A problem consists of five numbers $2,3,6,8 and 11$. Consider all possible sample space of size 2 that can be drawn with and without replacement from this population then find (a) mean of the population (b) the std deviation of the population (c) the mean of the sampling distributon of means
I was dealing with this problem.. Here for possible sample with replacement of size 2, they have considered both {4,3} and {3,4}.. My question is, aren't they both same sample set?
If I believe in first set we got '4' first and then '3' nd. And in second set they got '3' first and then '4'... in that sense both sets has to be different so different sample space.But in that case, for sampling without replacement also they should have considered {4,3} and {3,4} both...like for first sample they got '4' first and then '3' and for the second sample they got '3' first and then '4'.

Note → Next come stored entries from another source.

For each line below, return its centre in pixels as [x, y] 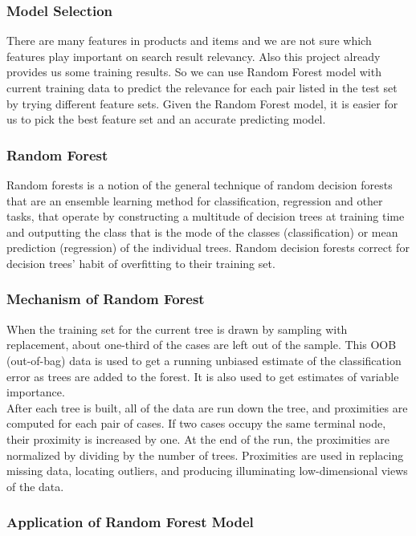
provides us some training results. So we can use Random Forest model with [194, 72]
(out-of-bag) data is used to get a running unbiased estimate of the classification [204, 360]
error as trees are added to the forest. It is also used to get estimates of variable [203, 376]
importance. [36, 392]
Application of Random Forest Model [130, 522]
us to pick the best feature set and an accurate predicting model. [166, 119]
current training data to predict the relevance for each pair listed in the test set [202, 87]
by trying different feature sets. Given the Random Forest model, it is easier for [202, 103]
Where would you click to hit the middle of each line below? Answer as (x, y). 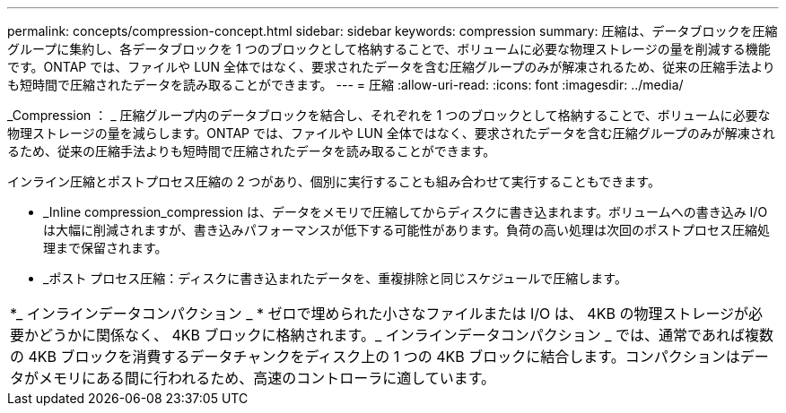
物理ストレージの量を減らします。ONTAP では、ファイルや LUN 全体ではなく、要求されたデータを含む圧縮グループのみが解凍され (391, 133)
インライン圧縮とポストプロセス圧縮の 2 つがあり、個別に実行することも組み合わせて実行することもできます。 (334, 181)
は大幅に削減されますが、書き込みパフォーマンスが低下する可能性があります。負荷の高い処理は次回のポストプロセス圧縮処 (407, 230)
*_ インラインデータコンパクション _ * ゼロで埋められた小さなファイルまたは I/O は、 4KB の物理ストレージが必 (387, 314)
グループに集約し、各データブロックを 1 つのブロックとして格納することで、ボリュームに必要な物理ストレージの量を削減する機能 (389, 49)
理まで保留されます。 (105, 248)
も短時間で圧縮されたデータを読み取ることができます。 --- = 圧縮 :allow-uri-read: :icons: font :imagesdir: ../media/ (345, 85)
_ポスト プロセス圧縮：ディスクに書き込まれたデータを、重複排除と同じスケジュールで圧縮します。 (335, 278)
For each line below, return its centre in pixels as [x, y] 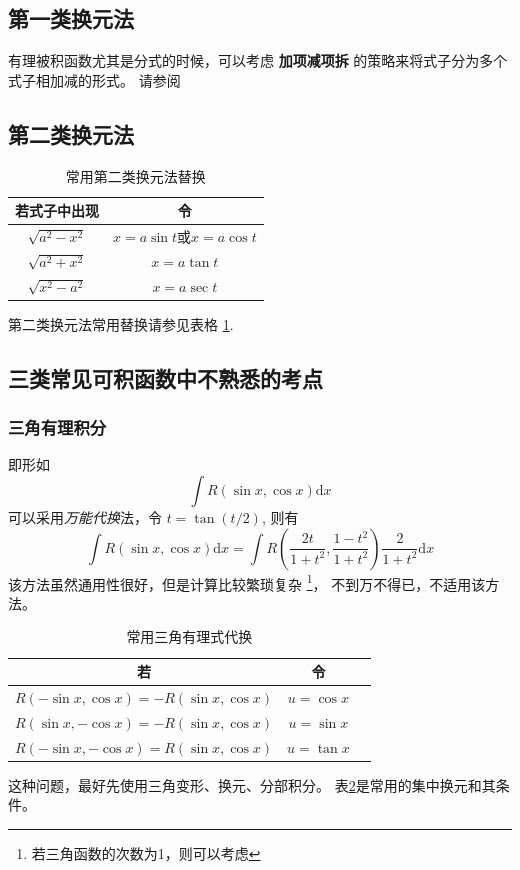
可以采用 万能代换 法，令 [85, 517]
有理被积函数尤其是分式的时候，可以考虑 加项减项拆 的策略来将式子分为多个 [258, 60]
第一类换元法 [71, 18]
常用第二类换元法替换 [135, 175]
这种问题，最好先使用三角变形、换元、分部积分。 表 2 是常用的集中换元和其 [252, 784]
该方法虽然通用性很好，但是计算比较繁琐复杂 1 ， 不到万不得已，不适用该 [247, 582]
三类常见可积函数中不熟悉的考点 [165, 377]
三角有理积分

Please clear my this doubt...
May be I am wrong with my definitions of with and without replacement... for me with replacement means after selecting one element for the sample you have put it again in the population set to choose the other, so there is chance of getting the same element again...so repetition is allowed in samples...But this is not the case with without replacement
thanks in advance...
I dont know why I am not getting answer, may be I used some pic instead of writing... so I written the question myself and reposting
With replacement, we can draw not only $(3,4)$ and $(4,3)$, but also $(3,3)$ and $(4,4)$. Since each of these four events has the same probability, drawing the set $\{3,4\}$ has twice the probability as the set $\{3,3\}$ (which, as a set, has only one element, but we are interested in the order independence). Since it is easier to handle the four equally probable events rather than three events with different probabilities, we count $(3,4)$ and $(4,3)$ separately.
Without replacement, we only draw $(a,b)$ for $a\ne b$; we don't have $(a,a)$. Thus, we can count $(a,b)$ and $(b,a)$ as $\{a,b\}$, without having to worry about $(a,a)$ having half the probability; we just divide the sample size in half.